We collect several kinds of potentially identifiable data. Katie has special permission from Penn’s IRB to collect these data and has promised to keep them safe. They include:
Personally Identifiable Information (PII): We collect full name, date-of-birth (sometimes), contact information, and demographic information from children who are interested in participating in our research studies.
Audio and video recordings: These files are considered potentially identifiable because they contain the participant’s voice, image, and any personal details they have disclosed during the study.
Coded data (transcriptions of audio or video recordings): We can’t control what people disclose during recording (their full name, for example), so we treat coded data as potentially identifiable.
Data sheets: We record (1) where a child was run (schools, daycares) and (2) what languages they speak. This is potentially identifiable via deductive disclosure (e.g. if we ran a child at a particular school and they are the only child at that school who speaks Italian, they could be identified by the data sheet).
We keep these data safe by following our IRB approved data management plan. We promised to store data in a specific place and back it up in (at least) two secure places. Here's an infographic to help illustrate how our data is handled:
PII: Entered into the Salesforce database, which is backed up by Penn.
Runtime data: Automatically collected on our experiment server (experiments.childlanglab.com) and stored in our database. The database is backed-up by Digital Ocean every night and to our Google Drive every week.
Audio and video files: Audio and video recordings of participants are saved directly in our Google Drive and pushed to Databrary.
Coded data: Entered directly into our database.

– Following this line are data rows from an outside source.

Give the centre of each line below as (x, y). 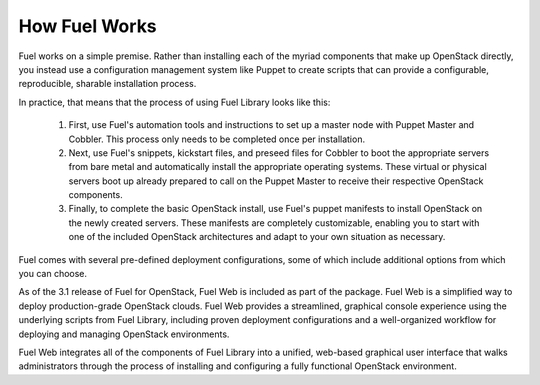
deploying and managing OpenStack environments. (124, 334)
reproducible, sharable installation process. (107, 84)
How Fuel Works (87, 26)
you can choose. (53, 274)
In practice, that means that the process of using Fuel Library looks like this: (174, 102)
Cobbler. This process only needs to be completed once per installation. (216, 139)
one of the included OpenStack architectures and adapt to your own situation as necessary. (257, 237)
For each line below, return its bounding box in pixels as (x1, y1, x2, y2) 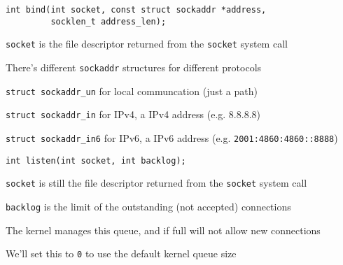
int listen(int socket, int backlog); (6, 155, 186, 166)
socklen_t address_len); (50, 16, 167, 27)
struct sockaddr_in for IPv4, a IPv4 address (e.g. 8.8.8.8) (6, 107, 260, 122)
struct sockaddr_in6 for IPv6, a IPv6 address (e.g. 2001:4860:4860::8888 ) (6, 130, 338, 145)
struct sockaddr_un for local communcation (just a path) (6, 83, 258, 98)
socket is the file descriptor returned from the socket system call (6, 36, 288, 51)
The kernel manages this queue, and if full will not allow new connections (6, 222, 321, 237)
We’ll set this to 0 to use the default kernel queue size (6, 246, 237, 261)
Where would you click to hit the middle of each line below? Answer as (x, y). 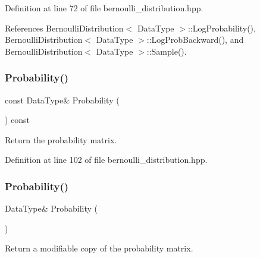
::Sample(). (167, 51)
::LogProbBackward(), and (195, 40)
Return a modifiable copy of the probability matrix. (99, 248)
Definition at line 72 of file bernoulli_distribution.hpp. (104, 8)
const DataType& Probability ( (62, 100)
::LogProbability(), (222, 28)
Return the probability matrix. (61, 139)
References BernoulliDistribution (64, 28)
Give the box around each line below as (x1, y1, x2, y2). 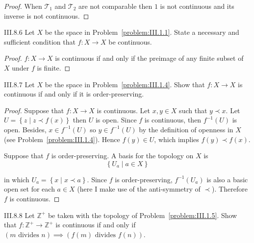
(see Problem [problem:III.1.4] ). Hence (4, 134, 120, 144)
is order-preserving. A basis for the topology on (51, 150, 194, 161)
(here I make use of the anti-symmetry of (77, 184, 201, 194)
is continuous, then (144, 115, 202, 125)
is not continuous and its (160, 1, 234, 11)
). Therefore (212, 184, 248, 194)
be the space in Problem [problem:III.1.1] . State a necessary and (45, 27, 239, 37)
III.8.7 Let (4, 79, 35, 89)
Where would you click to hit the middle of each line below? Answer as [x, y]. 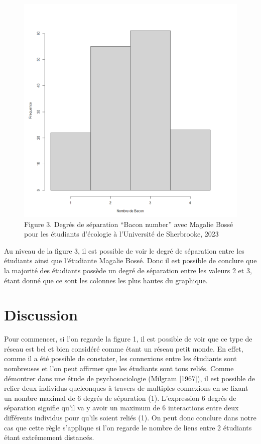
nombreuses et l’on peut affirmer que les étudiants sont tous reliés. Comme [119, 368]
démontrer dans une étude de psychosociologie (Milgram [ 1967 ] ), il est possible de [129, 378]
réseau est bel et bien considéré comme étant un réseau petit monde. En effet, [124, 348]
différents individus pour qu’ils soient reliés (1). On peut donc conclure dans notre [130, 418]
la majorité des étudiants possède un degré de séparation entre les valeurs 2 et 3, [128, 270]
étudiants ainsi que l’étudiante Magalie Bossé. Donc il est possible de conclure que [130, 260]
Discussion [41, 315]
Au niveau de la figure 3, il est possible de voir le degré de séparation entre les [124, 250]
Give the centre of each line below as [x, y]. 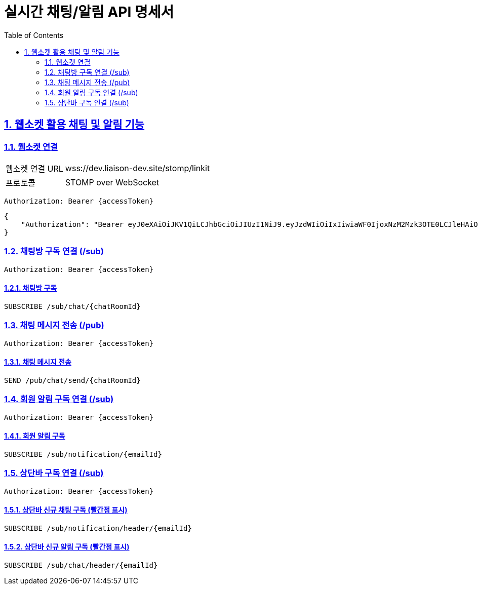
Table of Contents [34, 35]
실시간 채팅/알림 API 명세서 [89, 12]
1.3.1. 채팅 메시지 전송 [38, 362]
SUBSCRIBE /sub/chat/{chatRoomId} [72, 306]
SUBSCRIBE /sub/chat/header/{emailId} [81, 565]
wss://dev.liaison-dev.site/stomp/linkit [137, 168]
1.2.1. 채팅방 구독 [31, 288]
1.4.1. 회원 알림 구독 [35, 436]

Keep our computers safe: lock the door when the lab is empty and keep laptops and tablets locked up when not in use.
Store data in the right place, and only the right place. Always save the original file in its proper location (outlined in the data management plan above). Never save a file to an intermediate or temporary location (e.g. the desktop), even if you plan to move it later. Never copy the file to other locations, including the desktop. And never, never email data to yourself or anyone else.

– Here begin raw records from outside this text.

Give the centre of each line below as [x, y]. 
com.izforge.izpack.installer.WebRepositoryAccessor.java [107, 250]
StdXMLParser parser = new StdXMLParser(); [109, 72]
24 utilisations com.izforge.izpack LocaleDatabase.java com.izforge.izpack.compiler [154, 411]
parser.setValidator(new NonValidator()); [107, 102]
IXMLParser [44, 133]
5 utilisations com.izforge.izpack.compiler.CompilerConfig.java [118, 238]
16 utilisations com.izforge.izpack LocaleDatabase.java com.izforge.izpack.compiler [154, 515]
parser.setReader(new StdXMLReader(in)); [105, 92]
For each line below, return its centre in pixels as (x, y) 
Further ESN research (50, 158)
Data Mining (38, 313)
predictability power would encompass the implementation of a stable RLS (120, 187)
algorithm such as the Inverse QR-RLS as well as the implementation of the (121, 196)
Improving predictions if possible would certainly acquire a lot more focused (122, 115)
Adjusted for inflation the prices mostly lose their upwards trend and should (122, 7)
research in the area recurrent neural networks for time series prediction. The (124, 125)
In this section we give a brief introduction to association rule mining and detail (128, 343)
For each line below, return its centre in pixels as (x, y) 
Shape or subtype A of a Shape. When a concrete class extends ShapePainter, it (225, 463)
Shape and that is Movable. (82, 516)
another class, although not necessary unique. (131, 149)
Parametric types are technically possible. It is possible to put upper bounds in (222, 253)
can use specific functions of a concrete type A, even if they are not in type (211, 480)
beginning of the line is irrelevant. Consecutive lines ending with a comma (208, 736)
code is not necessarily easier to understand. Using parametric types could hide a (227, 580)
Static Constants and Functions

Follow the lab’s data protocol for file naming. Always name the file properly, according to our lab protocols.
Do not take photos or screenshots. Be extremely careful when taking photographs or screenshots in the lab or on lab computers. Never take a screenshot or photograph that includes confidential data.
Report any breaches within one hour. Report mis-handled data within one hour of noticing it. This will help us minimize damage.

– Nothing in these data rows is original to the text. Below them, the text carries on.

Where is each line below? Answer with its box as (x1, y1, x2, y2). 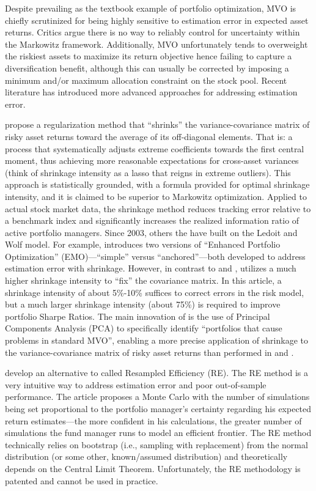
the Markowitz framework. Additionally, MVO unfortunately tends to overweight (5, 37, 308, 50)
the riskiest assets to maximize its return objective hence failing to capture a (5, 50, 292, 62)
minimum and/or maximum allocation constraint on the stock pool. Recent (5, 73, 287, 86)
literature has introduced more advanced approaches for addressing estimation (5, 86, 298, 98)
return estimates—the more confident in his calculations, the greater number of (5, 414, 302, 427)
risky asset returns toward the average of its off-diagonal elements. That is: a (5, 130, 293, 142)
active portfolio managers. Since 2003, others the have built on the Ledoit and (5, 226, 298, 238)
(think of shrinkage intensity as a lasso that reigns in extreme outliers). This (5, 166, 291, 179)
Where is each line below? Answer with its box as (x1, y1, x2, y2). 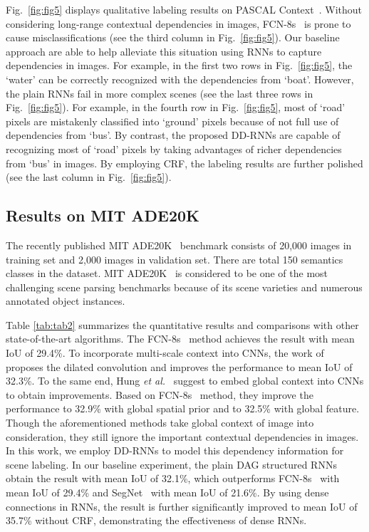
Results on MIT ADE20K (6, 204, 199, 226)
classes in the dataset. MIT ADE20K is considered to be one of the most (6, 266, 328, 281)
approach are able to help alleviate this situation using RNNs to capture (6, 43, 322, 58)
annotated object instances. (6, 293, 125, 308)
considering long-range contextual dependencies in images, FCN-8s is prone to (6, 16, 351, 31)
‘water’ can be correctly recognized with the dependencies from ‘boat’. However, (6, 71, 354, 86)
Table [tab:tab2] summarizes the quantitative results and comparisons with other (6, 317, 359, 332)
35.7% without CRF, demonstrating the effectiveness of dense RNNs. (6, 513, 307, 528)
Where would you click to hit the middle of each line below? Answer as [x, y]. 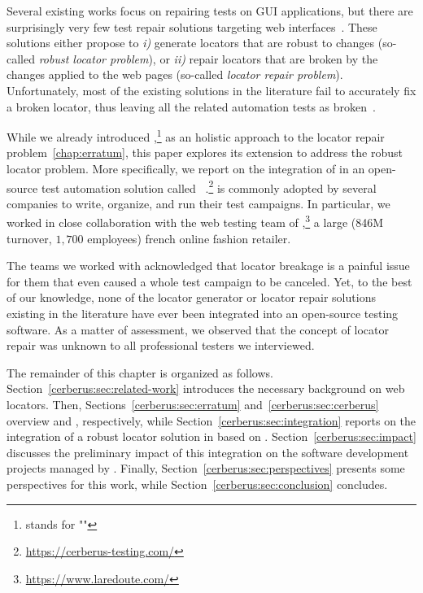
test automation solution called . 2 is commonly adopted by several [209, 186]
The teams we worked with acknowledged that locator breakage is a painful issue [208, 266]
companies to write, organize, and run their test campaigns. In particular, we [198, 203]
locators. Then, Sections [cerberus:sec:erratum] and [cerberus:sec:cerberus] [193, 405]
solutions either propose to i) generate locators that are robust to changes [191, 43]
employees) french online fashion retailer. [189, 238]
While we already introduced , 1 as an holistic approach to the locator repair [196, 135]
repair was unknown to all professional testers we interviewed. [161, 345]
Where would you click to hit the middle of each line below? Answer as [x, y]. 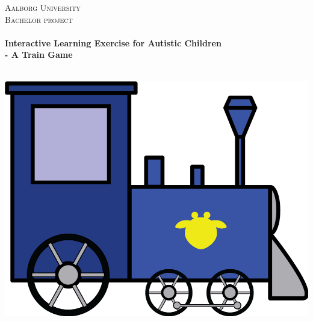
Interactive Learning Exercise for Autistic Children [113, 42]
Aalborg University [43, 7]
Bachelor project [39, 19]
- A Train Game [39, 55]
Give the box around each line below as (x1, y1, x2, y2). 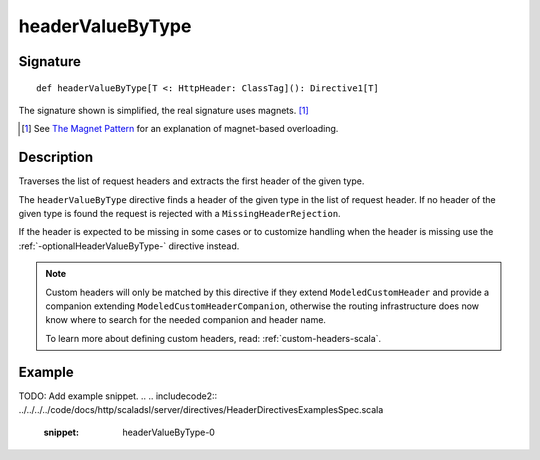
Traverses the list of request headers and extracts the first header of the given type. (18, 175, 365, 187)
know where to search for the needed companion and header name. (45, 314, 327, 326)
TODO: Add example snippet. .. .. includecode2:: (18, 390, 218, 402)
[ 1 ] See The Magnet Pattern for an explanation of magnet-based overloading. (21, 123, 339, 135)
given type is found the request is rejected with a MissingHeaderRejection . (18, 208, 341, 220)
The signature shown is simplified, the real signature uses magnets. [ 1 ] (18, 104, 309, 116)
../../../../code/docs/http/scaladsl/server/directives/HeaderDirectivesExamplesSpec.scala (18, 404, 384, 416)
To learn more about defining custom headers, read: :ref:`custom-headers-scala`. (45, 332, 382, 344)

We follow the 3-2-1 Backup guidelines (infographic below) to keep our data safe from accidental loss:
Copy 1 | Primary - original copies of our data are stored on the lab’s database or the Google Drive folder.
Copy 2 | Backup #1 - data from the experiment server and the ChildLangLab-Data folder are uploaded to Google Drive into the project's raw-data folder.
Copy 3 | Backup #2 - Data uploaded to Google Drive are backed up on the Yellow Brick Road, our cloud backup drive. For access to this backup, email Katie.
If you make a mistake, don’t worry. It’s likely we can restore a previous version, either within Google drive or from the Yellow Brick Road cloud backup.
When you make a mistake, the first thing you should do is check the version history in Google Drive. Google drive allows you to see previous versions of a file, name previous versions (for easy roll-back) and restore previous versions. If you are unable to see the version history, email Katie and she can probably access this for you.
While we take great care to protect our data, we are still vulnerable to data loss. This is because we rely on humans (you and me!) to collect, store, and manage data, and humans inevitably make mistakes. Here are some places we are most vulnerable to human error.
Laptops and iPads could be lost or stolen, or they could be “off the network”, so the data they contain is not being backed-up according to plan.
Audio/video files and data sheets must be saved in the correct location (ChildLangLab-Data) by a human in order for them to be stored and backed-up. Failure to save them properly could result in complete loss.
Files and folders must also be named according to our documentation protocol in order for us to find them in the future, and to be clear about what they are.
Experiment runtime files are named from data entered by a human; if you accidentally enter the wrong subject ID number or condition, the data will be misnamed (and potentially misrun).
Necessary access privileges mean that it is possible for you to download or move files you shouldn’t -- there is no way around this except to warn you not to and ask you to be vigilant about where and how you save lab files.
You can help protect against these mistakes by (1) doing careful science, (2) adhering to this data management plan, (3) asking questions when you aren’t sure where or how to save something (never just guess!), and (4) notifying Katie immediately when you notice a mistake.
You’ll never get in trouble for admitting a mistake -- only praised for your honesty and integrity!
Lab work and files are the Intellectual Property of me (Katie) and you and our collaborators. Because our work is sponsored by the University of Pennsylvania and government grants, it's also Penn's IP. Work we do in collaboration with other people is their IP, too, and usually their home universities.
This means you need permission from everyone on a research team before you share lab files (IP) with anyone. Even Katie can't share without permission from all collaborators. It is important to emphasize that these rules aren’t just our lab’s or Penn’s; this is a legal obligation.